Comment by parpfish
1 day ago
In theory, asking grad students and early career folks to run replications would be a great training tool.
But the problem isn’t just funding, it’s time. Successfully running a replication doesn’t get you a publication to help your career.
Grad students don’t get to publish a thesis on reproduction. Everyone from the undergraduate research assistant to the tenured professor with research chairs are hyper focused on “publishing” as much “positive result” on “novel” work as possible
Publishing a replication could be a prerequisite to getting the degree
The question is, how can universities coordinate to add this requirement and gain status from it
Prerequisite required by who, and why is that entity motivated to design such a requirement? Universities also want more novel breakthrough papers to boast about and to outshine other universities in the rankings. And if one is honest, other researchers also get more excited about new ideas than a failed replication that may for a thousand different reasons and the original authors will argue you did something wrong, or evaluated in an unfair way, and generally publicly accusing other researchers of doing bad work won't help your career much. It's a small world, you'd be making enemies with people who will sit on your funding evaluation committees, hiring committees and it just generally leads to drama. Also papers are superseded so fast that people don't even care that a no longer state of the art paper may have been wrong. There are 5 newer ones that perform better and nobody uses the old one. I'm just stating how things actually are, I don't say that this is good, but when you say something "should" happen, think about who exactly is motivated to drive such a change.
2 replies →
I think Arxiv and similar could contribute positively by listing replications/falsifications, with credit to the validating authors. That would be enough of an incentive for aspiring researchers to start making a dent.
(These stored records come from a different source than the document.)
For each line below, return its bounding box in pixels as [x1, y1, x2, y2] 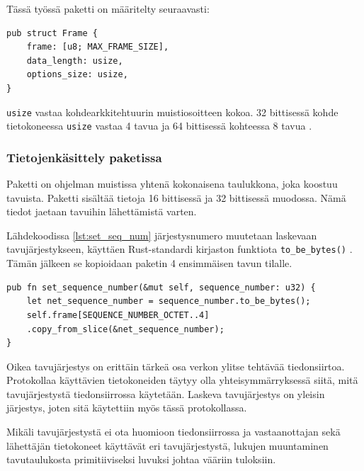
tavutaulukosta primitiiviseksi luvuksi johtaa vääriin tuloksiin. [6, 452, 276, 467]
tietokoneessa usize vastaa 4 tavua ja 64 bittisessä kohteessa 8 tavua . [6, 118, 312, 133]
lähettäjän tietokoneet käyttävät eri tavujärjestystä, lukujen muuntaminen [6, 438, 329, 453]
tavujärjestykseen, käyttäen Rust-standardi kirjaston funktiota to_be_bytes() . [6, 242, 353, 256]
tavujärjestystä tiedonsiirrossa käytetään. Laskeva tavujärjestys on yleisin [6, 386, 325, 401]
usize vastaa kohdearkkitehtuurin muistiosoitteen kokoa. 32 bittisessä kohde [6, 104, 339, 119]
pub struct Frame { [6, 28, 98, 38]
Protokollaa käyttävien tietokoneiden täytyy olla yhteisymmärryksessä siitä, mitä [6, 373, 358, 387]
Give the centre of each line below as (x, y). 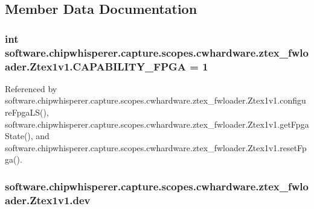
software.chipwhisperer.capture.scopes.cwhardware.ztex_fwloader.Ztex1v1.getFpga (157, 124)
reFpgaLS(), (27, 112)
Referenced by (31, 88)
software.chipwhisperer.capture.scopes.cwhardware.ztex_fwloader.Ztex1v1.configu (155, 100)
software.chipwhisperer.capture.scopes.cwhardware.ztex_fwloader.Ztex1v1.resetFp (156, 147)
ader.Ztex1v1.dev (48, 200)
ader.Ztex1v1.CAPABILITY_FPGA (96, 66)
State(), (19, 136)
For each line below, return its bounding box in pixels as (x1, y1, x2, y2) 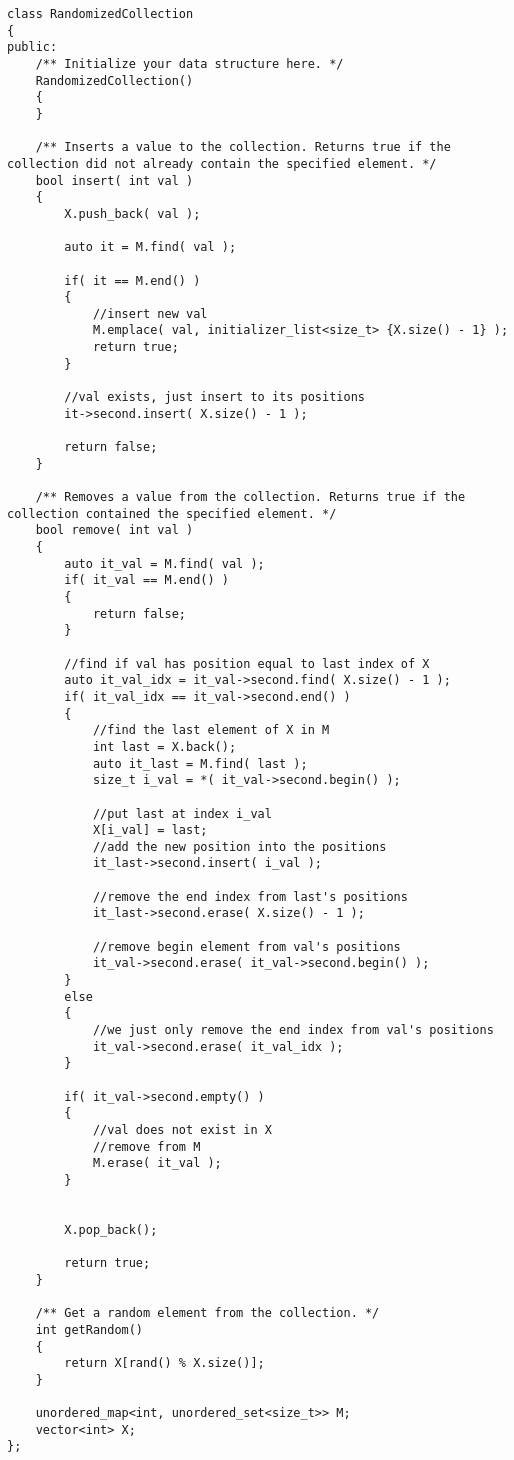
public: (7, 40, 58, 55)
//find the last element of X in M (92, 723, 330, 738)
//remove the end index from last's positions (92, 889, 408, 904)
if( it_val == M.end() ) (64, 573, 229, 588)
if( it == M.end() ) (64, 273, 201, 288)
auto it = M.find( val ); (64, 240, 237, 255)
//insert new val (92, 306, 208, 321)
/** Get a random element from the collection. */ (35, 1306, 380, 1321)
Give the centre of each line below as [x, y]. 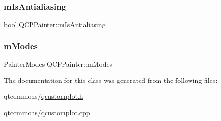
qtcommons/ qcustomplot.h [44, 96]
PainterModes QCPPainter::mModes [58, 64]
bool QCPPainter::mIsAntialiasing [55, 24]
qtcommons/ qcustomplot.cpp [47, 112]
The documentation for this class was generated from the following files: [111, 80]

But that seems almost trivially solved. In software it's common to value independent verification - e.g. code review. Someone who is only focused on writing new code instead of careful testing, refactoring, or peer review is widely viewed as a shitty developer by their peers. Of course there's management to consider and that's where incentives are skewed, but we're talking about a different structure. Why wouldn't the following work?
A single university or even department could make this change - reproduction is the important work, reproduction is what earns a PhD. Or require some split, 20-50% novel work maybe is also expected. Now the incentives are changed. Potentially, this university develops a reputation for reliable research. Others may follow suit.
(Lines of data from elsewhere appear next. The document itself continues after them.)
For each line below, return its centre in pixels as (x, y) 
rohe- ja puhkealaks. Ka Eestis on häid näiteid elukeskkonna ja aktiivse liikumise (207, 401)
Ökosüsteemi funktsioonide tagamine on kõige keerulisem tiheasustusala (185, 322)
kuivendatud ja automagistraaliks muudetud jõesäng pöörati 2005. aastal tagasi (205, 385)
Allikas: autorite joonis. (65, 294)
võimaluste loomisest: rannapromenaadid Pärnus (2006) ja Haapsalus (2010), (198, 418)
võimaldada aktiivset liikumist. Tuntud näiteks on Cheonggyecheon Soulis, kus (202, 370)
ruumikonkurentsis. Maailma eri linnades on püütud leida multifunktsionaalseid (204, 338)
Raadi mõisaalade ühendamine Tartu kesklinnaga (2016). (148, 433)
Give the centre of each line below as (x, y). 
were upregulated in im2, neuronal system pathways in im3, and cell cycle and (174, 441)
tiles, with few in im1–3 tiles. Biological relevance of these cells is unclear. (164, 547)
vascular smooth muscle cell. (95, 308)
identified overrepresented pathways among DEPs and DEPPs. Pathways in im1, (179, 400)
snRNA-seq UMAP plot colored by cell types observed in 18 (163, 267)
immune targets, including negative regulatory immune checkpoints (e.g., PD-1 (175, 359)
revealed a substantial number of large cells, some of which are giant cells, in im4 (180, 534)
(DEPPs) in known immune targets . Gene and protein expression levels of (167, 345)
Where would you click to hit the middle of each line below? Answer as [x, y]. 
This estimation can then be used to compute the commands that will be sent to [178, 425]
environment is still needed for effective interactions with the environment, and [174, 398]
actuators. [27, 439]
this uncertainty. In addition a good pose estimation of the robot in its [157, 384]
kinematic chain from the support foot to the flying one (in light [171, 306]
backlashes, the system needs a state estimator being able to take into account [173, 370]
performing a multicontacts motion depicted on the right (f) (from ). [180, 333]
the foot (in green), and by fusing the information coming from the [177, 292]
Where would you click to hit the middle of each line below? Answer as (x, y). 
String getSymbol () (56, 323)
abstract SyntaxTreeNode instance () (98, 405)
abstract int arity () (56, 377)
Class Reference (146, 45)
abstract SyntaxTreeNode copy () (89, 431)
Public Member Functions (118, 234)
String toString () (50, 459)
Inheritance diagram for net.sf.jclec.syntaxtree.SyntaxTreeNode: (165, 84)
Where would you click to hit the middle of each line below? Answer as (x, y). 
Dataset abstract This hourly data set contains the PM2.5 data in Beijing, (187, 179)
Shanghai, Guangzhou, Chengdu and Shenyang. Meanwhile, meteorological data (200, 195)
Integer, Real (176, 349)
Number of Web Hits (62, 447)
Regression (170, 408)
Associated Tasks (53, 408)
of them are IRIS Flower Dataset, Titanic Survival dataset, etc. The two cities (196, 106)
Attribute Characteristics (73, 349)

Presumably, there's a step in this process where money incentivizes the opposite of my suggestion, and I'm not familiar with the process to know which.
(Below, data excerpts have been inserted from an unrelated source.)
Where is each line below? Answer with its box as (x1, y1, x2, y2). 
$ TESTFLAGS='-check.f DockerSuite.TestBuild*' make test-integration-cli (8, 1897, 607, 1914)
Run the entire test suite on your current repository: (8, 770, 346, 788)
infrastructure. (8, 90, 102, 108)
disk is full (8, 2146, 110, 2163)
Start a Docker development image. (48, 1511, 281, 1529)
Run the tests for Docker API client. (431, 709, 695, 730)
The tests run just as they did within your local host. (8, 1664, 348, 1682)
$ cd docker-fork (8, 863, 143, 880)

Is it the university itself which will be starved of resources if it's not pumping out novel (yet unreproducible) research?
> Presumably, there's a step in this process where money incentivizes the opposite of my suggestion, and I'm not familiar with the process to know which.
> Is it the university itself which will be starved of resources if it's not pumping out novel (yet unreproducible) research?
Researchers apply for grants to fund their research, the university is generally not paying for it and instead they receive a cut of the grant money if it is awarded (IE. The grant covers the costs to the university for providing the facilities to do the research). If a researcher could get funding to reproduce a result then they could absolutely do it, but that's not what funds are usually being handed out for.
Universities are not really motivated to slow down the research careers of their employees, on the contrary. They are very much interested in their employees making novel, highly cited publications and bringing in grants that those publications can lead to.
> In software it's common to value independent verification - e.g. code review. Someone who is only focused on writing new code instead of careful testing, refactoring, or peer review is widely viewed as a shitty developer by their peers.
That is good practice
It is rare, not common. Managers and funders pay for features
Unreliable insecure software sells very well, so making reliable secure software is a "waste of money", generally
That.. still requires funding. Even if your lab happens to have all the equipment required to replicate you're paying the grad student for their time spent on replicating this paper and you'll need to buy some supplies; chemicals, animal subjects, pay for shared equipment time, etc.
You may well know this, but I get the sense that it isn’t necessarily common knowledge, so I want to spell it out anyway:
In a lot of cases, the salary for a grad student or tech is small potatoes next to the cost of the consumables they use in their work.
For example,I work for a lab that does a lot of sequencing, and if we’re busy one tech can use 10k worth of reagents in a week.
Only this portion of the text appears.